A month ago, the grocery store's aisles were empty and shelves bare as Big Y ended its tenure. In just 18 days, the Connecticut grocery chain had stepped, freshened the entire building, hired many of the former workers and filled the store with new products. 

"Welcome back," one woman called out to employees as customers clustered around the deli counter. 

It was 50 years and a month from when the building had first opened as Adams Supermarket, just the latest in the Wineberg's family grocery chain that proudly bore the town's name. 

It was, state Rep. John Barrett III, a little like "deja vu all over again."

"This is the most remarkable project I've ever dealt with in all my years in public service," the former longtime North Adams mayor said during remarks before the store's opening. 

Community leaders, market representatives, an honor guard of veterans who raised the flag and more than 100 eager shoppers stood in the light rain on Friday morning to celebrate the opening. Above them was a banner proclaiming the store's new name and ownership, a temporary fix until the new sign can be installed. 

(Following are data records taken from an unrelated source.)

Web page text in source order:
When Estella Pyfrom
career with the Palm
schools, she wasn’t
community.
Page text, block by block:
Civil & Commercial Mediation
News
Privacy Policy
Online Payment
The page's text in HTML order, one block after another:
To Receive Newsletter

Russ Greenlaw, vice president of operations, said the town's welcome had been remarkable. Residents were waving down cars with Connecticut plates asking them if they were involved in the project; Adams' businesses have now become friends. 

"This has been a very overwhelming experience for us," he said. "We sat down as a team and said we have three goals. The first one was going to happen no matter what because we made a pledge to the town of Adams that we were going to do everything we could to get this store open by the 29th and gosh darnit, we did it."

The other goals were in welcoming the chain's newest family members and thanking community friends. 

The new grocer wasn't a done deal, said Selectmen Chairman John Duval. 

"He questioned us ... he wanted to make sure that this community was a growing community, a progressive community and a welcoming community," he said of Greenlaw. "I think we gave him some good information ... I think that lead to the opening we have today."

Greenlaw confirmed that the company had conversations with the state and local officials and with 1Berkshire representatives on the economy and community of Adams. He credited the Selectmen and particularly Barrett for being instrumental in helping the chain's officers in making project happen.

"We're a small company and we have to be very, very careful of our decisions and your municipal leaders, all of you, changed our minds very, very quickly and inspired us in a big way," he said. 

Perhaps the kicker was the name though: Duval said, "he mentioned the name of the store and it just knocked me off my seat."

Greenlaw joked he thought he'd have to ask Duval to change the name of the town but it worked out.

Town officials are hoping this will be a turning point in the town's fortunes: announcements are expected soon on the Greylock Glen development; the Town Common is about to undergo a renovation, and Route 8 south from the common is being redone. Plus, the town has a new administrator after more than a year with an interim. 

"Let this project stand as a beacon that Adams is open for business and let this project stand further as an example that today begins a new chapter in Adams' history," said the new Town Administrator Jay Green. "A chapter filled with positivity and optimism, working together such as this project, the future is only bright for this town."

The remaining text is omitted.